Namun, ada yang bisa saya simpulkan dari cerita Pencuri Bayangan. Tokoh
utamanya selalu berusaha melakukan hal-hal yang ia senangi. Ia senang menolong
orang. Ia senang mencuri bayangan orang lain dan mengobrol dengannya hingga
tahu apa perasaan tersembunyi yang dimiliki oleh si pemilik bayangan.
Dia
tidak didikte oleh siapa pun untuk melakukan semua itu. Ia melakukannya atas
kehendaknya sendiri. Berdiri dengan kakinya sendiri karena ia tahu apa yang
tengah ia lakukan dan akan ia lakukan.

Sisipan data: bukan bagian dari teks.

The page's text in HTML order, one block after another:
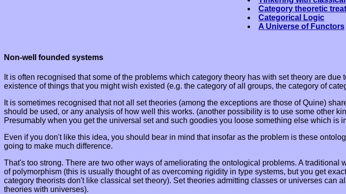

Oh ya, kehilangan yang dialami oleh si
tokoh utama itu bukan bagian ending-nya, jadi saya tidak memberikan bocoran ending.
Kesimpulannya,
walaupun yang namanya kehilangan itu akan terus mengintai, saya akan tetap
melakukan hal yang saya senangi dan memperjuangkan apa yang pantas untuk
diperjuangkan. Impian tidak akan bisa didapatkan tanpa perjuangan, tapi saya
juga akan selalu bersiap diri dengan yang namanya kehilangan. Mengikhlaskannya karena
pada akhirnya saya pun akan kehilangan diri saya sendiri ketika waktunya sudah
datang.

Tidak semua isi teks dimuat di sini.